WWII

  • Annexation Of Sudetenland

    Annexation Of Sudetenland
    The Sudetenland, which was majority German population, was transferred into Czechoslovakia when the new nation’s frontiers were drawn in 1918–19. The annexation of the Sudetenland by Germany was the transferring of people that were apart of Germany back to Germany.
  • Pearl Harbor

    https://youtu.be/AslUxxcna6c
    Hundreds of Japanese fighter planes descended on the base, where they managed to destroy or damage nearly 20 American naval vessels, including eight battleships, and over 300 airplanes. More than 2,400 Americans died in the attack, including civilians, and another 1,000 people were wounded.
  • The Phillippines

    The Phillippines
    At the start of WWII, the Philippine Islands were United States territory as per the 1898 Treaty of Paris and after Pearl Harbor the Japanese invaded the Philippine islands. The archipelago was home to 19 million people, and was at a strategic location between Japan and the South Pacific.
  • Battle of Midway

    https://youtu.be/YL5SPwBUios
    This fleet engagement between U.S. and Japanese navies in the north-central Pacific Ocean resulted from Japan’s desire to sink the American aircraft carriers that had escaped destruction at Pearl Harbor. The Americans sank four fleet carriers–the entire strength of the task force–Akagi, Kaga, Soryu, and Hiryu, with 322 aircraft and over five thousand sailors
  • Island Hopping

    https://youtu.be/CuPQG7Hm9Zc
    The idea was to capture certain key islands, one after another, until Japan came within range of American bombers. In an effort to liberate the people of the Philippine Islands, MacArthur pushed along the New Guinea coast with Australian allies, while Nimitz crossed the central Pacific by way of the Gilberts, Marshalls, Marianas, Carolines, and Palaus.
  • Guadalcanal

    Guadalcanal
    On August 7, in the Allies’ first major offensive in the Pacific, 6,000 U.S. Marines landed on Guadalcanal and seized the airfield, surprising the island’s 2,000 Japanese defenders. By November the U.S. Navy was able to land reinforcements on Guadalcanal faster than the Japanese, and by January 44,000 U.S. troops were on the island.
  • Stalingrad

    Stalingrad
    With fewer than 20,000 troops in the city and less than 100 tanks, Stalin’s generals finally began sending reinforcements into the city and surrounding areas. As Russia’s brutal winter began, Soviet generals knew the Germans would be at a disadvantage, fighting in conditions to which they weren’t accustomed and eventually the Axis powers gave in marking the first defeat for Hitler.
  • Japanese Internment Camp

    https://youtu.be/fcLXdGJFRkY
    From 1942 to 1945, it was the policy of the U.S. government that people of Japanese descent would be interred in isolated camps.

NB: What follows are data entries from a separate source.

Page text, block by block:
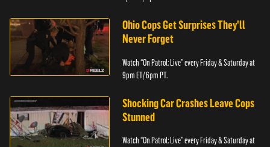
Ohio Cops Get Surprises They'll
Never Forget
Watch “On Patrol: Live” every Friday & Saturday at
9pm ET/ 6pm PT.
Shocking Car Crashes Leave Cops
Stunned
Watch “On Patrol: Live” every Friday & Saturday at
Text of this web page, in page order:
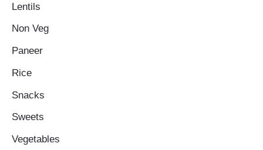
Lentils
Non Veg
Paneer
Rice
Snacks
Sweets
Vegetables
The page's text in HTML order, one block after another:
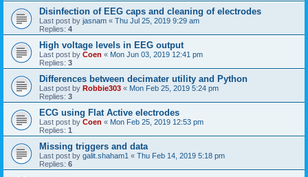
Disinfection of EEG caps and cleaning of electrodes
Last post by jasnam « Thu Jul 25, 2019 9:29 am
Replies: 4
High voltage levels in EEG output
Last post by Coen « Mon Jun 03, 2019 12:41 pm
Replies: 3
Differences between decimater utility and Python
Last post by Robbie303 « Mon Feb 25, 2019 5:24 pm
Replies: 3
ECG using Flat Active electrodes
Last post by Coen « Mon Feb 25, 2019 12:53 pm
Replies: 1
Missing triggers and data
Last post by galit.shaham1 « Thu Feb 14, 2019 5:18 pm
Replies: 6
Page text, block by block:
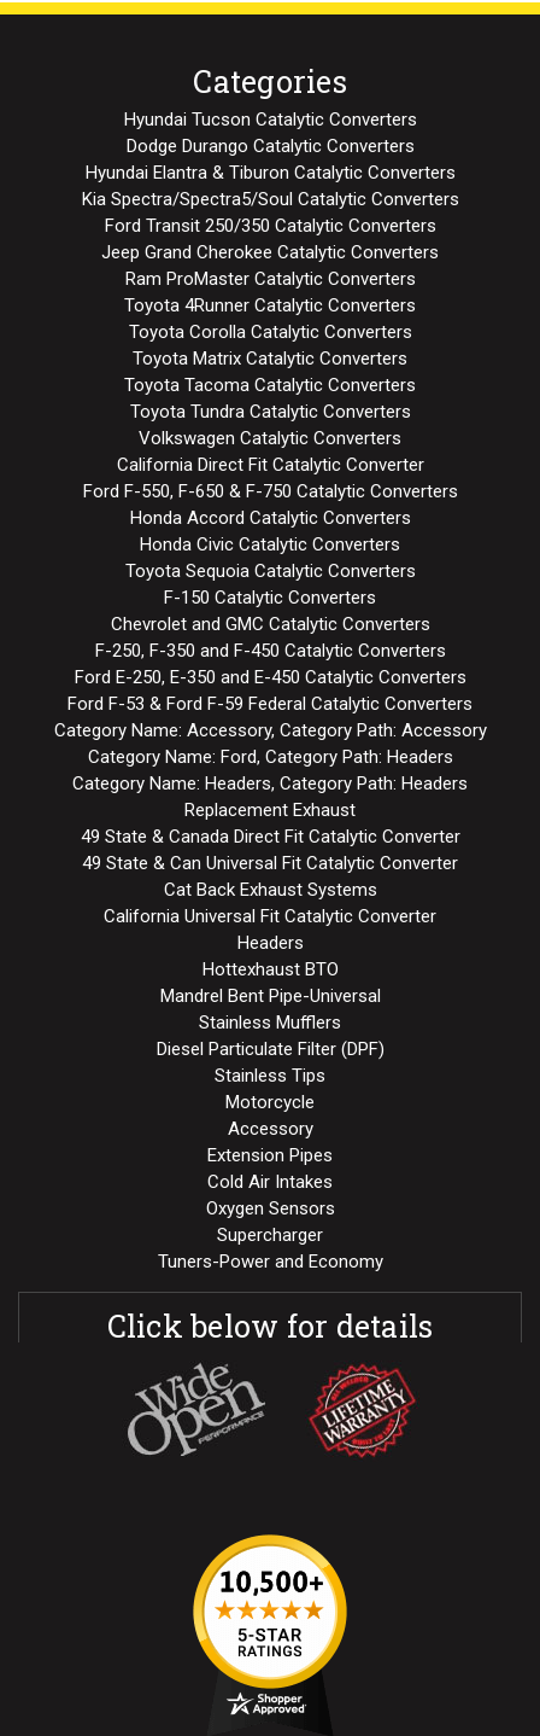
Categories
Hyundai Tucson Catalytic Converters
Dodge Durango Catalytic Converters
Hyundai Elantra & Tiburon Catalytic Converters
Kia Spectra/Spectra5/Soul Catalytic Converters
Ford Transit 250/350 Catalytic Converters
Jeep Grand Cherokee Catalytic Converters
Ram ProMaster Catalytic Converters
Toyota 4Runner Catalytic Converters
Toyota Corolla Catalytic Converters
Toyota Matrix Catalytic Converters
Toyota Tacoma Catalytic Converters
Toyota Tundra Catalytic Converters
Volkswagen Catalytic Converters
California Direct Fit Catalytic Converter
Ford F-550, F-650 & F-750 Catalytic Converters
Honda Accord Catalytic Converters
Honda Civic Catalytic Converters
Toyota Sequoia Catalytic Converters
F-150 Catalytic Converters
Chevrolet and GMC Catalytic Converters
F-250, F-350 and F-450 Catalytic Converters
Ford E-250, E-350 and E-450 Catalytic Converters
Ford F-53 & Ford F-59 Federal Catalytic Converters
Category Name: Accessory, Category Path: Accessory
Category Name: Ford, Category Path: Headers
Category Name: Headers, Category Path: Headers
Replacement Exhaust
49 State & Canada Direct Fit Catalytic Converter
49 State & Can Universal Fit Catalytic Converter
Cat Back Exhaust Systems
California Universal Fit Catalytic Converter
Headers
Hottexhaust BTO
Mandrel Bent Pipe-Universal
Stainless Mufflers
Diesel Particulate Filter (DPF)
Stainless Tips
Motorcycle
Accessory
Extension Pipes
Cold Air Intakes
Oxygen Sensors
Supercharger
Tuners-Power and Economy
Click below for details

Military zones were created in California, Washington and Oregon states with a large population of Japanese America and Roosevelt’s executive order commanded the relocation of Americans of Japanese ancestry.
  • D-Day

    https://youtu.be/0Nn0ntHNJSA
    The invasion was one of the largest amphibious military assaults in history and required extensive planning. Approximately 156,000 Allied troops had successfully stormed Normandy’s beaches and more than 4,000 Allied troops lost their lives in the D-Day invasion, with thousands more wounded or missing.
  • Meeting at Yalta

    Meeting at Yalta
    Yalta Conference was a major World War II conference of the three chief Allied leaders which met at Yalta in Crimea to plan the final defeat and occupation of Nazi Germany. It had already been decided that Germany would be divided into occupied zones administered by U.S., British, French, and Soviet forces.
  • Fall of Berlin

    Fall of Berlin
    Stalin unleashed the brutal power of 20 armies, 6,300 tanks and 8,500 aircraft with the objective of crushing German resistance and capturing Berlin. By April 24 the Soviet army surrounded the city slowly tightening its stranglehold on the remaining Nazi defenders.
  • Death of Hitler

    Death of Hitler
    Der Fuhrer, Adolf Hitler, dictator of Germany, burrowed away in a refurbished air-raid shelter, consumes a cyanide capsule, then shoots himself with a pistol. At his side were Eva Braun, whom he married only two days before their double suicide, and his dog, an Alsatian named Blondi.
  • Los Alamos

    Los Alamos
    Nuclear facilities were built at Oak Ridge, Tennessee and Hanford, Washington, the main assembly plant was built at Los Alamos, New Mexico. A mushroom cloud reached 40,000 feet, blowing out windows of civilian homes up to 100 miles away.
  • Meeting at Potsdam

    Meeting at Potsdam
    On July 26, the leaders issued a declaration demanding ‘unconditional surrender’ from Japan, concealing the fact that they had privately agreed to let Japan retain its emperor. The leaders arrived at various agreements on the German economy, placing primary emphasis on the development of agriculture and nonmilitary industry.
  • Hiroshima

    https://youtu.be/XMsg6I4rKSY
    Hiroshima had a civilian population of almost 300,000 and was an important military center, containing about 43,000 soldiers.Within minutes 9 out of 10 people half a mile or less from ground zero were dead.